何复言和吴霖微同时望向他,曲清尔眉尖的皱起一闪而逝,恢复从容的样子,道:“你说的我都同意,但是只有这个不能改,抱歉。”
“不好意思,是我冒昧了。”何复言道。
“我的问题。”曲清尔依然谦逊有礼。
吴霖微观察着微妙的气氛,毫不知情一般,巧妙自然地转了话题:“我们来说说选角吧。关于宫羽的演员,华辛那边情况如何?”
“他不会参加。”何复言果断地答道,“不用考虑。”
“你看吧。”吴霖微早就料到一般,对曲清尔耸耸肩。
“华辛在《安得平安》里的表演,很惊艳。”曲清尔说,“宫羽这个角色,非他莫属,这位演员,我也很想见一见。”

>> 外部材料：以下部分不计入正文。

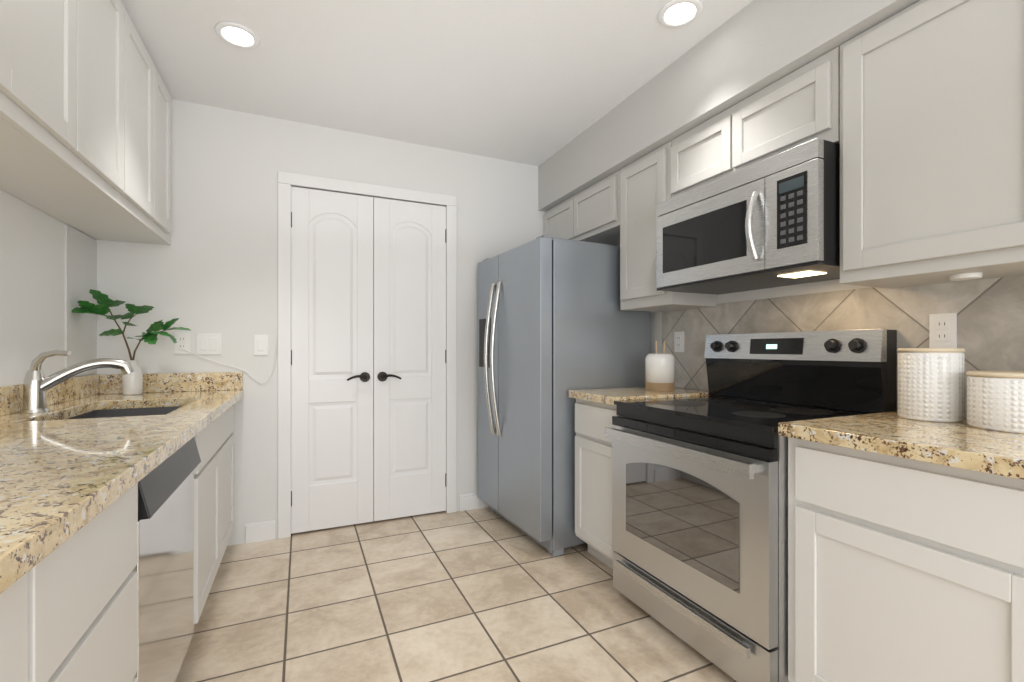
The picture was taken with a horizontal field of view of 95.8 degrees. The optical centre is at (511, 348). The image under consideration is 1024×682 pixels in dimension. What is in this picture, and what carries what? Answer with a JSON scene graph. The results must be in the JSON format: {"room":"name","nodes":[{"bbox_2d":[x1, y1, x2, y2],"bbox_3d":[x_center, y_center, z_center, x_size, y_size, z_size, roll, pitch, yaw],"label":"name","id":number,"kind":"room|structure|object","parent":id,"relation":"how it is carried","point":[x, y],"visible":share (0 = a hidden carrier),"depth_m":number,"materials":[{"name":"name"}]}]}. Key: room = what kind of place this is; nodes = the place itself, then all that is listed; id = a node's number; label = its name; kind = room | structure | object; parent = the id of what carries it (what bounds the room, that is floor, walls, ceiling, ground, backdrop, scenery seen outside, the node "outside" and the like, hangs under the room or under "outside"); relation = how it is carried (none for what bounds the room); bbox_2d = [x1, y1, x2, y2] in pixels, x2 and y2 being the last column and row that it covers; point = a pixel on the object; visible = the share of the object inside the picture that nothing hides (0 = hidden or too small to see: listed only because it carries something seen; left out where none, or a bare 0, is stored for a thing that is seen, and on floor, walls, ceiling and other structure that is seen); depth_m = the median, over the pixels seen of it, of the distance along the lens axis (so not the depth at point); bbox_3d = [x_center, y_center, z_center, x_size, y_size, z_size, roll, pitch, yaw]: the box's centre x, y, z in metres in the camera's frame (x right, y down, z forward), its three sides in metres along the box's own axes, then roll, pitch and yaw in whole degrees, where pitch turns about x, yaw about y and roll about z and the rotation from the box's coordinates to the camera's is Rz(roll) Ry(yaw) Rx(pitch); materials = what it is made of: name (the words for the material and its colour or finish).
{"room":"kitchen","nodes":[
{"label":"kitchen","id":0,"kind":"room"},
{"bbox_2d":[0,189,94,385],"bbox_3d":[-1.121,-0.120,0.012,0.120,2.440,5.320,0,0,-24],"label":"wall","id":1,"kind":"structure","parent":0,"point":[32,282],"depth_m":1.78,"materials":[{"name":"white paint"}]},
{"bbox_2d":[0,0,23,123],"bbox_3d":[-1.213,-0.945,0.772,0.334,0.781,0.534,0,0,-24],"label":"upper cabinet","id":2,"kind":"object","parent":1,"relation":"attached to","point":[11,11],"depth_m":1.10,"materials":[{"name":"white paint"}]},
{"bbox_2d":[0,0,95,179],"bbox_3d":[-1.382,-0.945,1.145,0.334,0.781,0.534,0,0,-24],"label":"upper cabinet","id":3,"kind":"object","parent":1,"relation":"attached to","point":[85,122],"depth_m":1.33,"materials":[{"name":"white paint"}]},
{"bbox_2d":[0,374,99,415],"bbox_3d":[-1.277,0.179,0.533,0.020,0.100,3.997,0,0,-24],"label":"backsplash","id":4,"kind":"structure","parent":1,"relation":"attached to","point":[11,396],"depth_m":1.96,"materials":[{"name":"beige stone"}]},
{"bbox_2d":[0,0,135,211],"bbox_3d":[-1.552,-0.945,1.519,0.334,0.781,0.535,0,0,-24],"label":"upper cabinet","id":5,"kind":"object","parent":1,"relation":"attached to","point":[113,189],"depth_m":1.69,"materials":[{"name":"white paint"}]},
{"bbox_2d":[65,225,96,375],"bbox_3d":[-2.044,-0.213,2.201,0.007,0.674,0.330,0,0,-24],"label":"wall","id":6,"kind":"structure","parent":1,"relation":"attached to","point":[80,283],"depth_m":2.17,"materials":[{"name":"white paint"}]},
{"bbox_2d":[30,30,163,235],"bbox_3d":[-1.718,-0.945,1.884,0.334,0.781,0.514,0,0,-24],"label":"upper cabinet","id":7,"kind":"object","parent":1,"relation":"attached to","point":[148,218],"depth_m":2.06,"materials":[{"name":"white paint"}]},
{"bbox_2d":[75,84,170,244],"bbox_3d":[-1.866,-0.945,2.212,0.334,0.781,0.453,0,0,-24],"label":"upper cabinet","id":8,"kind":"object","parent":1,"relation":"attached to","point":[135,237],"depth_m":2.35,"materials":[{"name":"white paint"}]},
{"bbox_2d":[95,99,544,545],"bbox_3d":[-0.817,-0.120,2.998,2.900,2.440,0.153,0,0,-24],"label":"wall","id":9,"kind":"structure","parent":0,"point":[212,268],"depth_m":2.64,"materials":[{"name":"white paint"}]},
{"bbox_2d":[100,372,242,391],"bbox_3d":[-1.802,0.179,2.478,0.630,0.100,0.020,0,0,-24],"label":"backsplash","id":10,"kind":"structure","parent":9,"relation":"attached to","point":[208,381],"depth_m":2.48,"materials":[{"name":"beige stone"}]},
{"bbox_2d":[174,332,189,353],"bbox_3d":[-1.779,-0.032,2.498,0.070,0.115,0.008,0,0,-24],"label":"outlet","id":11,"kind":"object","parent":9,"relation":"attached to","point":[183,339],"visible":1,"depth_m":2.50,"materials":[{"name":"white plastic"}]},
{"bbox_2d":[196,333,220,353],"bbox_3d":[-1.667,-0.028,2.548,0.116,0.115,0.009,0,0,-24],"label":"light switch","id":12,"kind":"object","parent":9,"relation":"attached to","point":[208,343],"visible":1,"depth_m":2.55,"materials":[{"name":"white plastic"}]},
{"bbox_2d":[291,186,372,533],"bbox_3d":[-1.085,0.065,2.808,0.476,2.046,0.094,0,0,-24],"label":"pantry door","id":13,"kind":"structure","parent":9,"relation":"in","point":[331,359],"depth_m":2.82,"materials":[{"name":"white wood"}]},
{"bbox_2d":[245,493,488,543],"bbox_3d":[-0.499,1.046,3.076,2.215,0.107,0.013,0,0,-24],"label":"baseboard","id":14,"kind":"structure","parent":9,"relation":"attached to","point":[259,531],"depth_m":2.67,"materials":[{"name":"white"}]},
{"bbox_2d":[278,171,456,538],"bbox_3d":[-0.891,0.035,2.960,1.077,2.131,0.131,0,0,-24],"label":"door frame","id":15,"kind":"structure","parent":9,"relation":"attached to","point":[287,181],"depth_m":2.77,"materials":[{"name":"white wood"}]},
{"bbox_2d":[373,197,445,520],"bbox_3d":[-0.649,0.065,3.006,0.476,2.046,0.094,0,0,-24],"label":"pantry door","id":16,"kind":"structure","parent":9,"relation":"in","point":[409,358],"depth_m":3.01,"materials":[{"name":"white wood"}]},
{"bbox_2d":[121,0,752,165],"bbox_3d":[0.217,-1.380,0.718,3.500,0.080,5.500,0,0,-24],"label":"ceiling","id":17,"kind":"structure","parent":0,"point":[535,82],"depth_m":2.16,"materials":[{"name":"white paint"}]},
{"bbox_2d":[215,21,259,48],"bbox_3d":[-1.169,-1.335,1.975,0.168,0.010,0.168,0,0,-24],"label":"recessed light","id":18,"kind":"object","parent":17,"relation":"in","point":[237,35],"visible":1,"depth_m":1.97,"materials":[{"name":"white plastic"}]},
{"bbox_2d":[658,0,702,27],"bbox_3d":[0.668,-1.335,1.841,0.168,0.010,0.168,0,0,-24],"label":"recessed light","id":19,"kind":"object","parent":17,"relation":"in","point":[676,13],"visible":1,"depth_m":1.84,"materials":[{"name":"white plastic"}]},
{"bbox_2d":[175,507,736,681],"bbox_3d":[0.217,1.130,0.718,3.500,0.060,5.500,0,0,-24],"label":"floor","id":20,"kind":"structure","parent":0,"point":[485,594],"depth_m":1.92,"materials":[{"name":"tile"}]},
{"bbox_2d":[0,560,51,681],"bbox_3d":[-0.814,0.686,0.234,0.616,0.828,0.601,0,0,-24],"label":"base cabinet","id":21,"kind":"object","parent":20,"relation":"on","point":[26,612],"depth_m":0.64,"materials":[{"name":"white paint"}]},
{"bbox_2d":[52,484,137,681],"bbox_3d":[-1.036,0.686,0.725,0.616,0.828,0.477,0,0,-24],"label":"base cabinet","id":22,"kind":"object","parent":20,"relation":"on","point":[95,585],"depth_m":0.85,"materials":[{"name":"white paint"}]},
{"bbox_2d":[0,388,243,599],"bbox_3d":[-0.989,0.249,0.664,0.652,0.040,3.997,0,0,-24],"label":"countertop","id":23,"kind":"structure","parent":22,"relation":"on","point":[57,477],"depth_m":0.97,"materials":[{"name":"beige stone"}]},
{"bbox_2d":[19,350,134,412],"bbox_3d":[-1.633,0.116,1.742,0.316,0.225,0.140,0,0,-24],"label":"faucet","id":24,"kind":"object","parent":23,"relation":"on","point":[37,384],"visible":1,"depth_m":1.69,"materials":[{"name":"silver metal"}]},
{"bbox_2d":[71,289,190,394],"bbox_3d":[-1.841,-0.025,2.274,0.437,0.507,0.237,0,0,-24],"label":"potted plant","id":25,"kind":"object","parent":23,"relation":"on","point":[132,383],"visible":0.96,"depth_m":2.28,"materials":[{"name":"green plant"}]},
{"bbox_2d":[56,404,207,455],"bbox_3d":[-1.521,0.358,1.830,0.409,0.202,0.664,0,0,-24],"label":"sink","id":26,"kind":"object","parent":23,"relation":"in","point":[101,409],"depth_m":2.07,"materials":[{"name":"silver metal"}]},
{"bbox_2d":[132,437,200,681],"bbox_3d":[-1.244,0.682,1.230,0.603,0.812,0.602,0,0,-24],"label":"dishwasher","id":27,"kind":"object","parent":22,"relation":"in","point":[164,567],"visible":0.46,"depth_m":1.28,"materials":[{"name":"silver metal"}]},
{"bbox_2d":[478,235,649,556],"bbox_3d":[0.262,0.249,2.930,0.834,1.702,0.830,0,0,-27],"label":"refrigerator","id":28,"kind":"object","parent":20,"relation":"on","point":[556,324],"visible":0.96,"depth_m":2.56,"materials":[{"name":"silver metal"}]},
{"bbox_2d":[569,387,718,569],"bbox_3d":[0.680,0.659,2.410,0.652,0.881,0.404,0,0,-24],"label":"base cabinet","id":29,"kind":"object","parent":20,"relation":"on","point":[595,410],"visible":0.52,"depth_m":2.30,"materials":[{"name":"white paint"}]},
{"bbox_2d":[645,341,674,390],"bbox_3d":[0.791,0.087,2.477,0.150,0.263,0.150,0,0,-24],"label":"utensil crock","id":30,"kind":"object","parent":29,"relation":"on","point":[659,371],"visible":1,"depth_m":2.42,"materials":[{"name":"white ceramic"}]},
{"bbox_2d":[605,329,896,681],"bbox_3d":[0.884,0.515,1.851,0.724,1.170,0.772,0,0,-24],"label":"range oven","id":31,"kind":"object","parent":20,"relation":"on","point":[700,520],"visible":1,"depth_m":1.66,"materials":[{"name":"silver metal"}]},
{"bbox_2d":[778,411,1023,681],"bbox_3d":[1.483,0.659,0.641,0.652,0.881,1.914,0,0,-24],"label":"base cabinet","id":32,"kind":"object","parent":20,"relation":"on","point":[905,550],"visible":1,"depth_m":1.13,"materials":[{"name":"white paint"}]},
{"bbox_2d":[897,348,964,422],"bbox_3d":[1.307,0.108,1.448,0.158,0.221,0.158,0,0,-24],"label":"canister","id":33,"kind":"object","parent":32,"relation":"on","point":[930,384],"visible":1,"depth_m":1.39,"materials":[{"name":"white ceramic"}]},
{"bbox_2d":[966,371,1023,433],"bbox_3d":[1.380,0.141,1.265,0.198,0.155,0.198,0,0,-24],"label":"canister","id":34,"kind":"object","parent":32,"relation":"on","point":[995,400],"visible":1,"depth_m":1.23,"materials":[{"name":"white ceramic"}]},
{"bbox_2d":[569,387,718,405],"bbox_3d":[0.680,0.238,2.410,0.652,0.038,0.404,0,0,-24],"label":"countertop","id":35,"kind":"structure","parent":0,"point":[603,397],"depth_m":2.30,"materials":[{"name":"stone"}]},
{"bbox_2d":[538,0,919,211],"bbox_3d":[1.433,-1.178,1.105,0.365,0.324,5.200,0,0,-24],"label":"soffit","id":36,"kind":"structure","parent":0,"point":[751,48],"depth_m":1.97,"materials":[{"name":"grey paint"}]},
{"bbox_2d":[617,245,870,413],"bbox_3d":[1.629,-0.120,1.260,0.120,2.440,5.320,0,0,-24],"label":"wall","id":37,"kind":"structure","parent":0,"point":[759,294],"depth_m":2.13,"materials":[{"name":"paint tile"},{"name":"grout"}]},
{"bbox_2d":[544,170,619,245],"bbox_3d":[0.558,-0.857,3.075,0.326,0.313,0.883,0,0,-24],"label":"upper cabinet","id":38,"kind":"object","parent":37,"relation":"attached to","point":[591,213],"visible":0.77,"depth_m":2.89,"materials":[{"name":"grey paint"}]},
{"bbox_2d":[620,141,716,311],"bbox_3d":[0.823,-0.616,2.489,0.326,0.795,0.394,0,0,-24],"label":"upper cabinet","id":39,"kind":"object","parent":37,"relation":"attached to","point":[645,184],"visible":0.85,"depth_m":2.42,"materials":[{"name":"grey paint"}]},
{"bbox_2d":[671,47,839,196],"bbox_3d":[1.064,-0.855,1.958,0.326,0.316,0.766,0,0,-24],"label":"upper cabinet","id":40,"kind":"object","parent":37,"relation":"attached to","point":[799,106],"visible":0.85,"depth_m":1.78,"materials":[{"name":"grey paint"}]},
{"bbox_2d":[656,138,839,294],"bbox_3d":[1.002,-0.482,1.929,0.463,0.415,0.757,0,0,-24],"label":"microwave","id":41,"kind":"object","parent":40,"relation":"attached to","point":[772,221],"visible":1,"depth_m":1.72,"materials":[{"name":"silver metal"}]},
{"bbox_2d":[662,275,1023,416],"bbox_3d":[1.573,-0.006,1.228,0.008,0.448,3.310,0,0,-24],"label":"tile backsplash","id":42,"kind":"structure","parent":37,"relation":"attached to","point":[990,323],"depth_m":1.68,"materials":[{"name":"tile"}]},
{"bbox_2d":[674,331,683,351],"bbox_3d":[0.939,-0.040,2.605,0.008,0.115,0.070,0,0,-24],"label":"outlet","id":43,"kind":"object","parent":42,"relation":"attached to","point":[678,341],"visible":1,"depth_m":2.60,"materials":[{"name":"white plastic"}]},
{"bbox_2d":[929,313,956,347],"bbox_3d":[1.425,-0.060,1.533,0.008,0.115,0.070,0,0,-24],"label":"outlet","id":44,"kind":"object","parent":42,"relation":"attached to","point":[942,330],"visible":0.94,"depth_m":1.53,"materials":[{"name":"white plastic"}]},
{"bbox_2d":[840,0,1023,287],"bbox_3d":[1.342,-0.616,1.346,0.326,0.795,0.568,0,0,-24],"label":"upper cabinet","id":45,"kind":"object","parent":37,"relation":"attached to","point":[931,141],"depth_m":1.32,"materials":[{"name":"grey paint"}]},
{"bbox_2d":[1016,0,1023,267],"bbox_3d":[1.535,-0.616,0.921,0.326,0.795,0.614,0,0,-24],"label":"upper cabinet","id":46,"kind":"object","parent":37,"relation":"attached to","point":[1019,3],"depth_m":1.15,"materials":[{"name":"grey paint"}]}
]}

“你说得很对,”何复言也毅然道,“但只有这个忙我帮不了,抱歉。”
这台词似曾相识,跟刚才曲清尔的说辞如出一辙。
沉默、微妙,心照不宣的气氛,在两人之间流淌开来。
“每个人都有自己的执着。”最后是吴霖微调和大局,洒脱地说,“互相理解,求同存异,是不?”
她端起面前的茶杯,跟两人都碰了一下。
“是了。”
好像真被她这一句话破了尴尬,曲清尔先随了她,端起茶杯。
场面着实怪异,这位第一次见面的编剧看似如春风和煦,何复言却下意识觉得隔着一层难以靠近的冰壁。
但他仍然举了杯,三个人端着清茶,碰了碰,把各自不愿说的秘密都化进茶水,饮进肚里。
“合作愉快。”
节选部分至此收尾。